I’m having an issue when load balancing with Haproxy where it seems to drop connections to the app and you get the app offline message.
What happens when looking at the Haproxy stats is it starts showing the nodes as going down/down, this isn’t the case they are still running fine. They appear as online again with a few seconds with no sessions.
I can’t see anything obvious in the Haproxy logs.
My config is
defaults
log global
mode http
option httplog
option dontlognull
retries 3
option redispatch
maxconn 2000
timeout connect 15s // Tried 5s same issue
timeout client 3m // Tried 50s same issue
timeout server 3m // Tried 50s same issue
How long before you get the offline message in the browser? Have you tried making the timeouts longer, like 15m just to make sure it has nothing to do with the timeout length?

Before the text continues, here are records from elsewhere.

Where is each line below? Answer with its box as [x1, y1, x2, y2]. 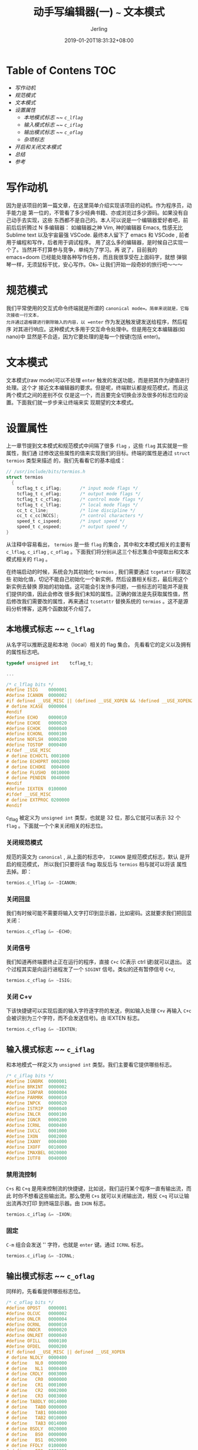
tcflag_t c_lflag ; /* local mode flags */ [16, 502, 138, 508]
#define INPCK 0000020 [6, 1100, 67, 1106]
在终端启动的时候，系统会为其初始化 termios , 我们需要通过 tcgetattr [6, 568, 175, 575]
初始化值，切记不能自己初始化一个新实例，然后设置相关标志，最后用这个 [12, 575, 189, 583]
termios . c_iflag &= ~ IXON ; [6, 1212, 72, 1218]
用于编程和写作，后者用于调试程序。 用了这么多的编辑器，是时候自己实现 [6, 238, 183, 246]
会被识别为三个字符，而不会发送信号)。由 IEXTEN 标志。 [6, 1015, 143, 1022]
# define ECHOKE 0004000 [6, 764, 70, 770]

Have you tested the app direct without going through haproxy? Is it a new app or one that was working before?
What happens if you comment out the httpchk so haproxy doesn’t mark the app down?
I need to see more of your config because your are just showing the defaults section.

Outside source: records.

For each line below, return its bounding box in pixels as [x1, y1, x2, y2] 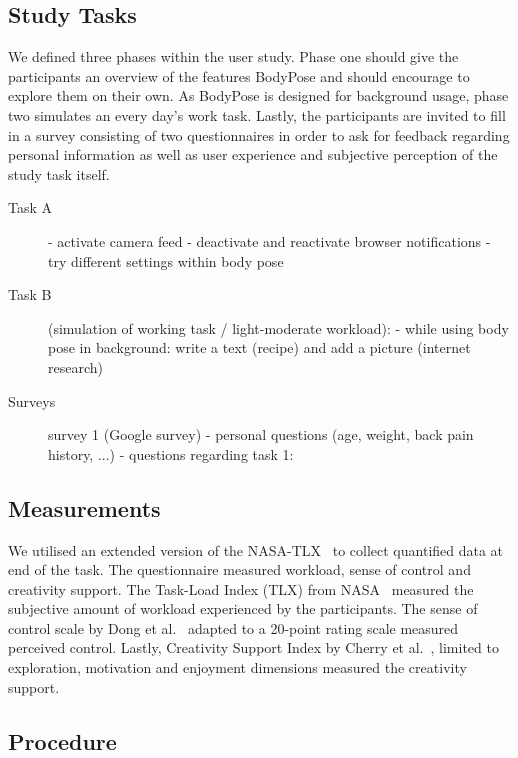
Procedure [8, 725, 117, 756]
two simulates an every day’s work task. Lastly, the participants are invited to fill [8, 104, 506, 125]
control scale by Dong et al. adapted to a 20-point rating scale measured [8, 617, 459, 638]
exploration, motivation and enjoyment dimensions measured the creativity [8, 657, 467, 678]
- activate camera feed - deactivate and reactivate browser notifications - [48, 230, 491, 251]
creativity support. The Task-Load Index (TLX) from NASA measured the [8, 578, 474, 599]
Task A [8, 197, 53, 218]
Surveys [8, 390, 56, 411]
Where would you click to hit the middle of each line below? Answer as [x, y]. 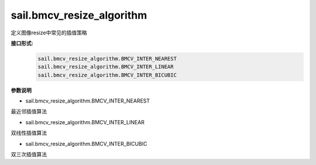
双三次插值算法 [29, 155]
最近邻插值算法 [29, 111]
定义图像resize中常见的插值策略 [49, 33]
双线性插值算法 [29, 133]
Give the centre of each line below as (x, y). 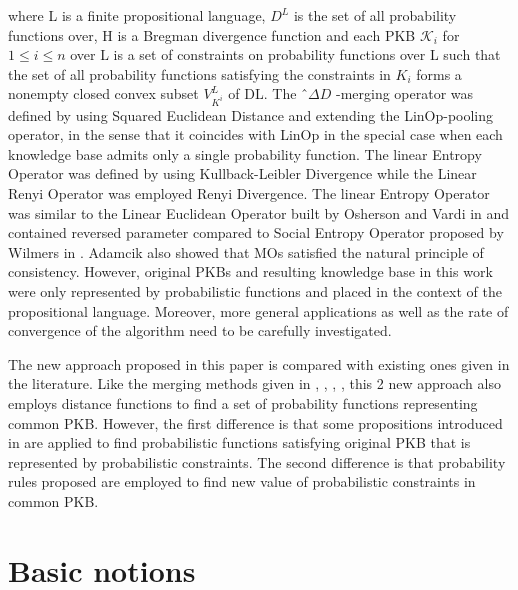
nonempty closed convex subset (103, 93)
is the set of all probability (375, 15)
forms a (439, 73)
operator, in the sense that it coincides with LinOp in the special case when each (255, 134)
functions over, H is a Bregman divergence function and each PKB (212, 34)
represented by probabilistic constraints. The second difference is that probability (257, 461)
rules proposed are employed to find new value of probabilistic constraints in (242, 481)
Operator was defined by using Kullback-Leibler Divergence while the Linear (242, 173)

Try this though - if you have “option httpchk” on anywhere (can be in defaults, listen or backend) comment it out and replace it with option-http-keep-alive. Let me know what happens. If it doesn’t help then post here as much of your haproxy.cfg files as you can.
Also - a question. Are you using haproxy 1.5?
Also - comment out your “timeout connect” and “timeout client” and change your “timeout server” to 90s.
I need to update that post because it is for haproxy 1.4 and an older version of xojo. I have made several tweaks since then for 1.5 and the current version of Xojo.
Also - what is your server OS? Do you know if you are running any type of Security Enhanced Linux?
When Haproxy has reported the node as down I’ve tested the node directly by going to it’s ip/port and it’s up.
The web app is started from the command line manually it’s standalone not cgi.
Without the check on node level it appears to run fine I have had two of nodes crash and only info I can get is from the messages log but I believe this is a seprate issue and will open another topic on it.
Apr 16 11:10:44 scb kernel: SCB[21433]: segfault at 90 ip b76e3836 sp bfac6ee0 error 4
Apr 16 13:45:17 scb kernel: SCB[7987]: segfault at 654c7375 ip 0132b902 sp 00a59460 error 4 in XojoConsoleFramework32.so[ff8000+755000]
This has happened to me as well. The node is not going down, it is just not answering the httpchk. If you refresh the stats page you can watch it as it “goes up and down” repeatedly. I’m not sure what changed along the way to make this no longer consistent.
If you disable this option HAproxy still does health checks. It just checks to see if it can open a TCP connection or not. That’s not as nice (you can do a lot with the httpchk) - but it works if your app crashes or otherwise becomes entirely unresponsive.
Let’s keep experimenting with different tuning options and see if we can’t figure out what the hold-up is. If I find out anything else I will come back here and post it. I am working on a project right now that this was effecting.
OK - I played around with this and I have another workaround. If you require more failed httpchk health checks before considering the app instance down, you can continue to use httpchk. At least, it is working for me right now
Here is what I mean, in your backend config:
backend mybackend
option httpchk OPTIONS /
option forwardfor
option http-keep-alive
cookie serverid insert indirect nocache
server node1 127.0.0.1:8080 check cookie node1 inter 2000 rise 2 fall 5
server node2 127.0.0.1:8081 check cookie node2 inter 2000 rise 2 fall 5
server node3 127.0.0.1:8082 check cookie node3 inter 2000 rise 2 fall 5
The parameter “inter 2000 rise 2 fall 5” sets the check interval to every two seconds and the server has to fail 5 in a row to be considered down. If it passes 2 in a row it is considered up. The default for “fall” is 3. Just adding two more seems to eliminate the false positives. This means that your server would be down for 10 seconds before haproxy stops routing requests to it - seems very reasonable.
I have noticed this only effects my apps when they are under load. If I am just clicking around the app they never go down, but when I am inserting 30,000 rows into a database the health checks begin to fail. I think it is just latency so extending the amount of failures seems like a decent trade-off.
@Liz Sykes - let me know if you try this and what results you get.
timeout server 90s
timeout client 15s
timeout connect 15s
There is no benefit in a long connect or client value - the server value may need to be longer if your application runs very slowly, but 90s is pretty long already.
My app is doing nothing special intact there is no user input.
It takes data from a IPC Socket every 5 seconds and writes it to some labels and then pushes that out to the clients using the example from the Xojo Chat app.